### Dataset entries
◇ ◇ ◇ ◇ ◇ ◇ ◇

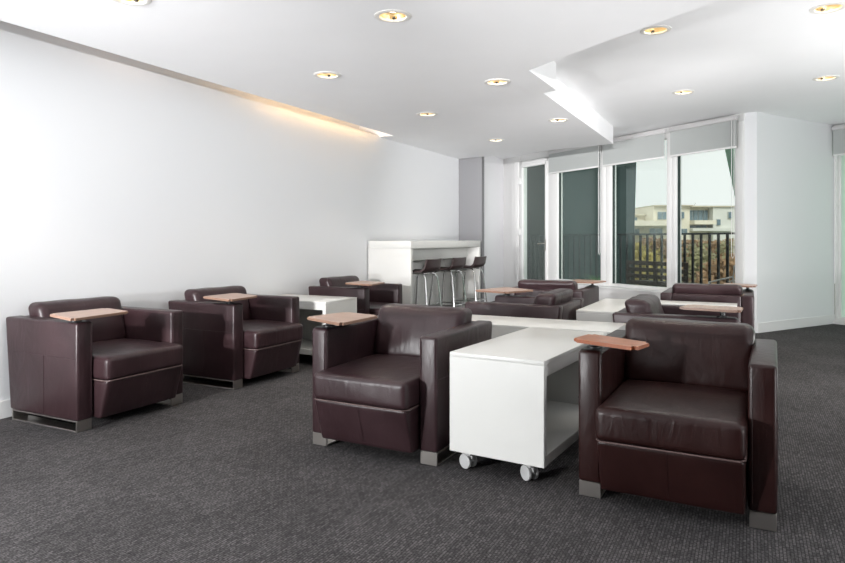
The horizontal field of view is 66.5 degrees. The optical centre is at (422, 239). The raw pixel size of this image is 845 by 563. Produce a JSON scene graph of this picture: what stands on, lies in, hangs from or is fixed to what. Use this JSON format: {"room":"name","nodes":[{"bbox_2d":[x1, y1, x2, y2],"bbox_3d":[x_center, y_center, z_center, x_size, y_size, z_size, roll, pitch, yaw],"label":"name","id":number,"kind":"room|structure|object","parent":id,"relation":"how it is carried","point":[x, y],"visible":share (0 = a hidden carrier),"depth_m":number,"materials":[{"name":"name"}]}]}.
{"room":"office lounge","nodes":[
{"label":"office lounge","id":0,"kind":"room"},
{"bbox_2d":[0,29,502,400],"bbox_3d":[-2.723,-0.240,4.631,0.450,2.780,18.593,0,0,27],"label":"wall","id":1,"kind":"structure","parent":0,"point":[138,187],"depth_m":5.45,"materials":[{"name":"white paint"}]},
{"bbox_2d":[0,399,11,418],"bbox_3d":[-3.706,1.093,2.184,0.014,0.115,13.340,0,0,27],"label":"baseboard","id":2,"kind":"structure","parent":1,"relation":"attached to","point":[5,405],"depth_m":4.16,"materials":[{"name":"white"}]},
{"bbox_2d":[359,61,612,140],"bbox_3d":[1.033,-1.461,1.371,9.800,0.242,16.180,0,0,27],"label":"trim","id":3,"kind":"structure","parent":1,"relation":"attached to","point":[562,93],"depth_m":7.04,"materials":[{"name":"white paint"}]},
{"bbox_2d":[0,0,718,158],"bbox_3d":[1.166,-1.357,1.303,9.500,0.035,16.180,0,0,27],"label":"ceiling","id":4,"kind":"structure","parent":0,"point":[439,60],"depth_m":4.51,"materials":[{"name":"white paint"}]},
{"bbox_2d":[113,0,151,5],"bbox_3d":[-1.619,-1.368,3.570,0.224,0.072,0.224,0,0,27],"label":"recessed light","id":5,"kind":"object","parent":4,"relation":"in","point":[127,2],"visible":1,"depth_m":3.64,"materials":[{"name":"white"}]},
{"bbox_2d":[0,21,358,129],"bbox_3d":[-3.976,-1.492,2.495,0.150,0.275,13.650,0,0,27],"label":"cove","id":6,"kind":"object","parent":4,"relation":"attached to","point":[5,26],"visible":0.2,"depth_m":5.56,"materials":[{"name":"white paint"}]},
{"bbox_2d":[313,71,340,78],"bbox_3d":[-0.773,-1.368,5.237,0.224,0.072,0.224,0,0,27],"label":"recessed light","id":7,"kind":"object","parent":4,"relation":"in","point":[324,74],"visible":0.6,"depth_m":5.29,"materials":[{"name":"beige metal"}]},
{"bbox_2d":[374,9,411,22],"bbox_3d":[-0.177,-1.368,3.858,0.224,0.072,0.224,0,0,27],"label":"recessed light","id":8,"kind":"object","parent":4,"relation":"in","point":[390,15],"visible":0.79,"depth_m":3.91,"materials":[{"name":"beige metal"}]},
{"bbox_2d":[417,112,437,116],"bbox_3d":[0.051,-1.368,6.860,0.224,0.072,0.224,0,0,27],"label":"recessed light","id":9,"kind":"object","parent":4,"relation":"in","point":[427,114],"visible":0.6,"depth_m":6.91,"materials":[{"name":"beige metal"}]},
{"bbox_2d":[488,139,503,141],"bbox_3d":[0.984,-1.368,8.641,0.224,0.072,0.224,0,0,27],"label":"recessed light","id":10,"kind":"object","parent":4,"relation":"in","point":[491,140],"visible":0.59,"depth_m":8.65,"materials":[{"name":"beige"}]},
{"bbox_2d":[484,79,510,85],"bbox_3d":[0.633,-1.368,5.466,0.224,0.072,0.224,0,0,27],"label":"recessed light","id":11,"kind":"object","parent":4,"relation":"in","point":[495,82],"visible":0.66,"depth_m":5.52,"materials":[{"name":"beige metal"}]},
{"bbox_2d":[548,118,567,121],"bbox_3d":[1.516,-1.368,7.204,0.224,0.072,0.224,0,0,27],"label":"recessed light","id":12,"kind":"object","parent":4,"relation":"in","point":[554,119],"visible":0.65,"depth_m":7.25,"materials":[{"name":"beige"}]},
{"bbox_2d":[0,301,844,562],"bbox_3d":[1.645,1.210,2.300,9.750,0.120,18.591,0,0,27],"label":"floor","id":13,"kind":"structure","parent":0,"point":[217,475],"depth_m":2.86,"materials":[{"name":"grey carpet"}]},
{"bbox_2d":[6,296,182,432],"bbox_3d":[-2.130,0.777,4.227,0.928,0.742,0.988,0,0,27],"label":"armchair","id":14,"kind":"object","parent":13,"relation":"on","point":[77,361],"visible":1,"depth_m":4.04,"materials":[{"name":"brown leather"}]},
{"bbox_2d":[28,296,125,341],"bbox_3d":[-2.355,0.569,4.438,0.224,0.325,0.626,0,0,27],"label":"cushion","id":15,"kind":"object","parent":14,"relation":"on","point":[111,327],"depth_m":4.46,"materials":[{"name":"brown leather"}]},
{"bbox_2d":[92,338,182,380],"bbox_3d":[-2.058,0.773,4.286,0.692,0.158,0.598,0,0,27],"label":"seat cushion","id":16,"kind":"object","parent":14,"relation":"on","point":[113,359],"depth_m":4.13,"materials":[{"name":"brown leather"}]},
{"bbox_2d":[168,286,302,389],"bbox_3d":[-1.555,0.777,5.349,0.847,0.742,0.985,0,0,27],"label":"armchair","id":17,"kind":"object","parent":13,"relation":"on","point":[231,334],"visible":1,"depth_m":5.11,"materials":[{"name":"brown leather"}]},
{"bbox_2d":[184,286,250,319],"bbox_3d":[-1.745,0.569,5.541,0.224,0.325,0.626,0,0,27],"label":"cushion","id":18,"kind":"object","parent":17,"relation":"on","point":[190,294],"depth_m":5.49,"materials":[{"name":"brown leather"}]},
{"bbox_2d":[243,320,302,348],"bbox_3d":[-1.448,0.773,5.389,0.692,0.158,0.598,0,0,27],"label":"seat cushion","id":19,"kind":"object","parent":17,"relation":"on","point":[257,334],"depth_m":5.21,"materials":[{"name":"brown leather"}]},
{"bbox_2d":[278,294,356,354],"bbox_3d":[-1.147,0.853,6.235,0.880,0.592,0.520,0,0,27],"label":"trolley","id":20,"kind":"object","parent":13,"relation":"on","point":[309,305],"visible":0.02,"depth_m":6.14,"materials":[{"name":"white laminate"}]},
{"bbox_2d":[299,339,312,354],"bbox_3d":[-1.151,1.025,6.227,0.810,0.050,0.498,0,0,27],"label":"shelf","id":21,"kind":"object","parent":20,"relation":"attached to","point":[306,348],"depth_m":6.00,"materials":[{"name":"white laminate"}]},
{"bbox_2d":[308,276,401,315],"bbox_3d":[-0.683,0.777,6.980,0.894,0.742,0.988,0,0,27],"label":"armchair","id":22,"kind":"object","parent":13,"relation":"on","point":[371,296],"visible":0.44,"depth_m":6.88,"materials":[{"name":"brown leather"}]},
{"bbox_2d":[319,276,358,286],"bbox_3d":[-0.894,0.569,7.183,0.224,0.325,0.626,0,0,27],"label":"cushion","id":23,"kind":"object","parent":22,"relation":"on","point":[340,281],"depth_m":7.03,"materials":[{"name":"brown leather"}]},
{"bbox_2d":[370,302,398,315],"bbox_3d":[-0.597,0.773,7.032,0.692,0.158,0.598,0,0,27],"label":"seat cushion","id":24,"kind":"object","parent":22,"relation":"on","point":[375,307],"depth_m":6.79,"materials":[{"name":"brown leather"}]},
{"bbox_2d":[307,303,491,465],"bbox_3d":[-0.152,0.777,3.733,0.843,0.742,0.913,0,0,28],"label":"armchair","id":25,"kind":"object","parent":13,"relation":"on","point":[382,380],"visible":0.88,"depth_m":3.42,"materials":[{"name":"brown leather"}]},
{"bbox_2d":[313,354,419,409],"bbox_3d":[-0.169,0.773,3.647,0.581,0.158,0.746,0,0,28],"label":"seat cushion","id":26,"kind":"object","parent":25,"relation":"on","point":[357,381],"depth_m":3.37,"materials":[{"name":"brown leather"}]},
{"bbox_2d":[374,303,471,356],"bbox_3d":[-0.002,0.569,3.966,0.608,0.325,0.242,0,0,28],"label":"cushion","id":27,"kind":"object","parent":25,"relation":"on","point":[398,328],"depth_m":3.91,"materials":[{"name":"brown leather"}]},
{"bbox_2d":[368,241,479,306],"bbox_3d":[0.103,0.580,8.999,0.605,1.140,2.280,0,0,27],"label":"bar counter","id":28,"kind":"object","parent":13,"relation":"on","point":[395,262],"depth_m":8.74,"materials":[{"name":"white laminate"}]},
{"bbox_2d":[368,241,479,248],"bbox_3d":[0.103,0.058,8.999,0.605,0.095,2.280,0,0,27],"label":"countertop","id":29,"kind":"structure","parent":28,"relation":"on","point":[371,244],"depth_m":8.11,"materials":[{"name":"white laminate"}]},
{"bbox_2d":[413,258,441,305],"bbox_3d":[-0.017,0.693,8.162,0.458,0.914,0.478,0,0,27],"label":"bar stool","id":30,"kind":"object","parent":13,"relation":"on","point":[431,265],"visible":0.67,"depth_m":8.06,"materials":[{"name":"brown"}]},
{"bbox_2d":[428,257,465,306],"bbox_3d":[0.345,0.693,8.853,0.458,0.914,0.478,0,0,27],"label":"bar stool","id":31,"kind":"object","parent":13,"relation":"on","point":[457,263],"visible":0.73,"depth_m":8.75,"materials":[{"name":"silver metal"}]},
{"bbox_2d":[451,256,486,306],"bbox_3d":[0.694,0.693,9.517,0.458,0.914,0.478,0,0,27],"label":"bar stool","id":32,"kind":"object","parent":13,"relation":"on","point":[480,261],"visible":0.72,"depth_m":9.42,"materials":[{"name":"silver metal"}]},
{"bbox_2d":[465,287,583,319],"bbox_3d":[0.829,0.777,5.422,0.913,0.742,0.953,0,0,27],"label":"armchair","id":33,"kind":"object","parent":13,"relation":"on","point":[559,303],"visible":0.33,"depth_m":5.04,"materials":[{"name":"brown leather"}]},
{"bbox_2d":[534,288,572,304],"bbox_3d":[1.038,0.569,5.226,0.242,0.325,0.608,0,0,27],"label":"cushion","id":34,"kind":"object","parent":33,"relation":"on","point":[560,296],"depth_m":5.00,"materials":[{"name":"brown leather"}]},
{"bbox_2d":[450,327,606,480],"bbox_3d":[0.621,0.853,3.543,0.495,0.592,1.060,0,0,31],"label":"trolley","id":35,"kind":"object","parent":13,"relation":"on","point":[514,396],"visible":0.74,"depth_m":3.14,"materials":[{"name":"white laminate"}]},
{"bbox_2d":[547,400,578,464],"bbox_3d":[0.629,1.025,3.538,0.473,0.050,0.990,0,0,31],"label":"shelf","id":36,"kind":"object","parent":35,"relation":"attached to","point":[562,415],"depth_m":3.48,"materials":[{"name":"white laminate"}]},
{"bbox_2d":[472,315,625,338],"bbox_3d":[0.725,0.853,4.387,1.200,0.592,0.460,0,0,27],"label":"trolley","id":37,"kind":"object","parent":13,"relation":"on","point":[501,325],"visible":0.02,"depth_m":4.25,"materials":[{"name":"white laminate"}]},
{"bbox_2d":[510,279,605,306],"bbox_3d":[1.447,0.777,6.842,0.869,0.742,0.913,0,0,27],"label":"armchair","id":38,"kind":"object","parent":13,"relation":"on","point":[590,294],"visible":0.25,"depth_m":6.53,"materials":[{"name":"brown leather"}]},
{"bbox_2d":[518,279,577,289],"bbox_3d":[1.288,0.569,6.613,0.608,0.325,0.242,0,0,27],"label":"cushion","id":39,"kind":"object","parent":38,"relation":"on","point":[524,283],"depth_m":6.51,"materials":[{"name":"brown leather"}]},
{"bbox_2d":[576,298,626,321],"bbox_3d":[1.643,0.853,5.559,0.360,0.592,1.150,0,0,27],"label":"trolley","id":40,"kind":"object","parent":13,"relation":"on","point":[602,310],"visible":0.02,"depth_m":5.12,"materials":[{"name":"white laminate"}]},
{"bbox_2d":[574,317,777,531],"bbox_3d":[1.188,0.777,2.983,0.799,0.742,0.931,0,0,29],"label":"armchair","id":41,"kind":"object","parent":13,"relation":"on","point":[682,411],"visible":1,"depth_m":2.71,"materials":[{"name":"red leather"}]},
{"bbox_2d":[595,379,747,459],"bbox_3d":[1.155,0.773,2.916,0.581,0.158,0.746,0,0,29],"label":"seat cushion","id":42,"kind":"object","parent":41,"relation":"on","point":[681,418],"depth_m":2.66,"materials":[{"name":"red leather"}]},
{"bbox_2d":[624,317,754,391],"bbox_3d":[1.328,0.569,3.231,0.608,0.325,0.242,0,0,29],"label":"cushion","id":43,"kind":"object","parent":41,"relation":"on","point":[679,351],"depth_m":3.14,"materials":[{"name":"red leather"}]},
{"bbox_2d":[612,294,742,322],"bbox_3d":[1.863,0.777,4.506,0.913,0.742,0.830,0,0,27],"label":"armchair","id":44,"kind":"object","parent":13,"relation":"on","point":[641,305],"visible":0.27,"depth_m":4.37,"materials":[{"name":"brown leather"}]},
{"bbox_2d":[625,294,663,313],"bbox_3d":[1.625,0.569,4.648,0.242,0.325,0.608,0,0,27],"label":"cushion","id":45,"kind":"object","parent":44,"relation":"on","point":[641,303],"depth_m":4.43,"materials":[{"name":"brown leather"}]},
{"bbox_2d":[660,300,736,306],"bbox_3d":[2.419,0.853,5.692,0.640,0.592,0.300,0,0,27],"label":"coffee table","id":46,"kind":"object","parent":13,"relation":"on","point":[661,301],"visible":0.03,"depth_m":5.66,"materials":[{"name":"white laminate"}]},
{"bbox_2d":[660,283,756,327],"bbox_3d":[2.804,0.777,6.287,0.821,0.742,0.913,0,0,27],"label":"armchair","id":47,"kind":"object","parent":13,"relation":"on","point":[695,292],"visible":0.39,"depth_m":5.91,"materials":[{"name":"brown leather"}]},
{"bbox_2d":[672,283,742,295],"bbox_3d":[2.667,0.569,6.048,0.608,0.325,0.242,0,0,27],"label":"cushion","id":48,"kind":"object","parent":47,"relation":"on","point":[678,288],"depth_m":5.94,"materials":[{"name":"brown leather"}]},
{"bbox_2d":[833,124,844,324],"bbox_3d":[6.915,-0.216,6.603,0.180,2.732,5.200,0,0,-28],"label":"trim","id":49,"kind":"structure","parent":13,"relation":"on","point":[839,322],"depth_m":8.79,"materials":[{"name":"white"}]},
{"bbox_2d":[835,155,844,320],"bbox_3d":[6.012,-0.191,8.325,0.120,2.582,1.270,0,0,-28],"label":"window","id":50,"kind":"structure","parent":49,"relation":"attached to","point":[839,160],"depth_m":8.83,"materials":[{"name":"white"}]},
{"bbox_2d":[459,157,483,301],"bbox_3d":[0.806,-0.160,10.632,0.410,2.620,0.110,0,0,27],"label":"wall","id":51,"kind":"structure","parent":0,"point":[471,170],"depth_m":10.56,"materials":[{"name":"grey paint"}]},
{"bbox_2d":[503,156,520,286],"bbox_3d":[1.737,-0.216,12.455,0.120,2.732,0.660,0,0,-28],"label":"wall","id":52,"kind":"structure","parent":0,"point":[508,164],"depth_m":12.47,"materials":[{"name":"white paint"}]},
{"bbox_2d":[514,157,548,286],"bbox_3d":[2.008,-0.160,11.819,0.211,2.620,1.020,0,0,-28],"label":"door","id":53,"kind":"structure","parent":52,"relation":"in","point":[520,168],"depth_m":12.06,"materials":[{"name":"white"}]},
{"bbox_2d":[521,113,744,160],"bbox_3d":[2.851,-1.532,10.363,0.130,0.100,5.200,0,0,-28],"label":"trim","id":54,"kind":"structure","parent":52,"relation":"attached to","point":[741,117],"depth_m":9.91,"materials":[{"name":"white"}]},
{"bbox_2d":[606,134,671,290],"bbox_3d":[3.229,-0.381,9.588,0.120,2.202,1.285,0,0,-28],"label":"window","id":55,"kind":"structure","parent":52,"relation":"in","point":[610,170],"depth_m":10.04,"materials":[{"name":"white metal"}]},
{"bbox_2d":[603,129,665,166],"bbox_3d":[3.107,-1.349,9.566,0.055,0.405,1.230,0,0,-28],"label":"roller blind","id":56,"kind":"object","parent":55,"relation":"attached to","point":[646,146],"visible":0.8,"depth_m":9.49,"materials":[{"name":"grey fabric"}]},
{"bbox_2d":[527,153,635,283],"bbox_3d":[1.268,2.550,15.390,7.536,13.200,0.820,0,0,0],"label":"wall","id":57,"kind":"structure","parent":0,"point":[579,187],"depth_m":15.00,"materials":[{"name":"metal"}]},
{"bbox_2d":[578,286,659,300],"bbox_3d":[3.090,0.945,9.659,0.320,0.410,3.730,0,0,-28],"label":"sill","id":58,"kind":"structure","parent":0,"point":[604,293],"depth_m":9.65,"materials":[{"name":"white"}]},
{"bbox_2d":[549,146,605,285],"bbox_3d":[2.608,-0.381,10.772,0.120,2.202,1.390,0,0,-28],"label":"window","id":59,"kind":"structure","parent":58,"relation":"attached to","point":[555,180],"depth_m":11.18,"materials":[{"name":"white metal"}]},
{"bbox_2d":[547,145,599,254],"bbox_3d":[2.505,-0.659,10.716,0.055,1.786,1.294,0,0,-28],"label":"roller blind","id":60,"kind":"object","parent":59,"relation":"attached to","point":[578,158],"visible":0.8,"depth_m":10.66,"materials":[{"name":"grey fabric"}]},
{"bbox_2d":[577,283,662,293],"bbox_3d":[3.081,0.730,9.654,0.340,0.020,3.730,0,0,-28],"label":"trim","id":61,"kind":"structure","parent":58,"relation":"on","point":[579,284],"depth_m":9.58,"materials":[{"name":"white"}]},
{"bbox_2d":[672,121,744,288],"bbox_3d":[3.781,-0.381,8.534,0.120,2.202,1.095,0,0,-28],"label":"window","id":62,"kind":"structure","parent":58,"relation":"attached to","point":[740,150],"depth_m":8.10,"materials":[{"name":"white metal"}]},
{"bbox_2d":[669,115,737,257],"bbox_3d":[3.673,-0.659,8.488,0.055,1.786,1.045,0,0,-28],"label":"roller blind","id":63,"kind":"object","parent":62,"relation":"attached to","point":[721,133],"visible":1,"depth_m":8.42,"materials":[{"name":"grey fabric"}]},
{"bbox_2d":[494,0,844,158],"bbox_3d":[1.570,-1.662,2.485,10.150,0.160,18.853,0,0,27],"label":"ceiling","id":64,"kind":"structure","parent":0,"point":[736,56],"depth_m":5.99,"materials":[{"name":"white paint"}]},
{"bbox_2d":[640,25,670,34],"bbox_3d":[1.756,-1.610,4.862,0.224,0.072,0.224,0,0,27],"label":"recessed light","id":65,"kind":"object","parent":64,"relation":"in","point":[657,29],"visible":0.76,"depth_m":4.91,"materials":[{"name":"beige metal"}]},
{"bbox_2d":[672,90,694,94],"bbox_3d":[2.789,-1.610,6.895,0.224,0.072,0.224,0,0,27],"label":"recessed light","id":66,"kind":"object","parent":64,"relation":"in","point":[679,92],"visible":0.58,"depth_m":6.94,"materials":[{"name":"beige metal"}]},
{"bbox_2d":[812,75,838,80],"bbox_3d":[3.939,-1.610,6.299,0.224,0.072,0.224,0,0,27],"label":"recessed light","id":67,"kind":"object","parent":64,"relation":"in","point":[827,77],"visible":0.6,"depth_m":6.33,"materials":[{"name":"beige metal"}]},
{"bbox_2d":[809,2,844,13],"bbox_3d":[2.764,-1.610,4.395,0.224,0.072,0.224,0,0,27],"label":"recessed light","id":68,"kind":"object","parent":64,"relation":"in","point":[825,8],"visible":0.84,"depth_m":4.43,"materials":[{"name":"beige"}]},
{"bbox_2d":[832,125,844,155],"bbox_3d":[5.903,-1.347,8.280,0.055,0.410,1.250,0,0,-28],"label":"roller blind","id":69,"kind":"object","parent":64,"relation":"hanging from","point":[838,131],"visible":1,"depth_m":8.75,"materials":[{"name":"grey fabric"}]},
{"bbox_2d":[745,112,834,332],"bbox_3d":[4.873,-0.216,8.617,2.080,2.732,0.360,0,0,-31],"label":"wall pillar","id":70,"kind":"structure","parent":0,"point":[790,162],"depth_m":8.30,"materials":[{"name":"white paint"}]},
{"bbox_2d":[758,314,834,332],"bbox_3d":[4.911,1.087,8.426,1.799,0.125,0.014,0,0,-31],"label":"baseboard","id":71,"kind":"structure","parent":70,"relation":"attached to","point":[827,319],"depth_m":8.37,"materials":[{"name":"white"}]},
{"bbox_3d":[2.938,1.235,12.103,7.410,0.330,5.922,0,0,27],"label":"floor","id":72,"kind":"structure","parent":0,"visible":0},
{"bbox_2d":[579,274,616,279],"bbox_3d":[3.016,0.825,11.064,0.926,0.490,0.884,0,0,27],"label":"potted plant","id":73,"kind":"object","parent":72,"relation":"on","point":[592,278],"visible":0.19,"depth_m":10.99,"materials":[{"name":"green plant"}]},
{"bbox_2d":[527,232,734,286],"bbox_3d":[3.387,0.477,12.248,0.040,1.185,7.100,0,0,-28],"label":"balcony railing","id":74,"kind":"object","parent":72,"relation":"on","point":[726,233],"visible":0.3,"depth_m":11.52,"materials":[{"name":"black metal"}]},
{"bbox_2d":[626,260,698,286],"bbox_3d":[3.811,0.703,10.178,0.440,0.735,1.200,0,0,-28],"label":"slatted bench","id":75,"kind":"object","parent":72,"relation":"on","point":[655,264],"visible":0.52,"depth_m":10.14,"materials":[{"name":"brown wood"}]},
{"bbox_2d":[708,265,734,283],"bbox_3d":[4.296,0.699,8.942,0.474,0.723,0.464,0,0,-28],"label":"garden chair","id":76,"kind":"object","parent":72,"relation":"on","point":[732,277],"visible":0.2,"depth_m":8.74,"materials":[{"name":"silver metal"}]},
{"bbox_2d":[725,148,734,194],"bbox_3d":[5.758,-1.030,11.650,1.082,4.200,0.300,0,0,0],"label":"strut","id":77,"kind":"object","parent":72,"relation":"on","point":[727,151],"visible":0.02,"depth_m":11.68,"materials":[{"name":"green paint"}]},
{"label":"outside","id":78,"kind":"structure","parent":0,"visible":0},
{"bbox_3d":[51.631,9.250,68.553,150.000,0.200,151.000,0,0,27],"label":"ground","id":79,"kind":"structure","parent":78,"visible":0},
{"bbox_2d":[635,242,666,280],"bbox_3d":[6.685,4.600,19.962,2.182,9.113,1.764,0,0,-15],"label":"autumn tree","id":80,"kind":"object","parent":79,"relation":"on","point":[637,243],"visible":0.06,"depth_m":19.80,"materials":[{"name":"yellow plant"}]},
{"bbox_2d":[634,203,734,258],"bbox_3d":[24.651,2.749,65.250,16.279,12.801,13.500,0,0,0],"label":"apartment building","id":81,"kind":"structure","parent":79,"relation":"on","point":[652,218],"depth_m":60.51,"materials":[{"name":"cream painted stucco"},{"name":"dark window glass"}]},
{"bbox_2d":[635,236,734,276],"bbox_3d":[14.844,4.478,36.998,10.659,9.531,1.448,0,0,0],"label":"hedge","id":82,"kind":"object","parent":79,"relation":"on","point":[688,242],"visible":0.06,"depth_m":36.65,"materials":[{"name":"green plant"}]},
{"bbox_2d":[658,242,716,286],"bbox_3d":[8.571,4.595,20.920,1.918,9.123,2.143,0,0,0],"label":"autumn tree","id":83,"kind":"object","parent":79,"relation":"on","point":[696,249],"visible":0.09,"depth_m":20.73,"materials":[{"name":"brown plant"}]},
{"bbox_2d":[681,245,707,282],"bbox_3d":[13.926,4.681,32.157,2.699,8.950,2.442,0,0,27],"label":"autumn tree","id":84,"kind":"object","parent":79,"relation":"on","point":[687,245],"visible":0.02,"depth_m":32.15,"materials":[{"name":"brown plant"}]},
{"bbox_2d":[694,252,734,283],"bbox_3d":[7.661,4.729,16.491,1.734,8.856,1.636,0,0,-9],"label":"autumn tree","id":85,"kind":"object","parent":79,"relation":"on","point":[723,261],"visible":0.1,"depth_m":16.27,"materials":[{"name":"brown plant"}]},
{"bbox_2d":[714,238,734,262],"bbox_3d":[12.246,4.513,24.476,2.525,9.286,2.826,0,0,27],"label":"autumn tree","id":86,"kind":"object","parent":79,"relation":"on","point":[723,243],"visible":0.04,"depth_m":24.55,"materials":[{"name":"brown plant"}]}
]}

◇ ◇ ◇ ◇ ◇ ◇ ◇

### What to do
A complete answer gives every line of the records holding "room".

### Exercise answer
The horizontal field of view is 66.5 degrees. The optical centre is at (422, 239). The raw pixel size of this image is 845 by 563. Produce a JSON scene graph of this picture: what stands on, lies in, hangs from or is fixed to what. Use this JSON format: {"room":"name","nodes":[{"bbox_2d":[x1, y1, x2, y2],"bbox_3d":[x_center, y_center, z_center, x_size, y_size, z_size, roll, pitch, yaw],"label":"name","id":number,"kind":"room|structure|object","parent":id,"relation":"how it is carried","point":[x, y],"visible":share (0 = a hidden carrier),"depth_m":number,"materials":[{"name":"name"}]}]}.
{"room":"office lounge","nodes":[
{"label":"office lounge","id":0,"kind":"room"},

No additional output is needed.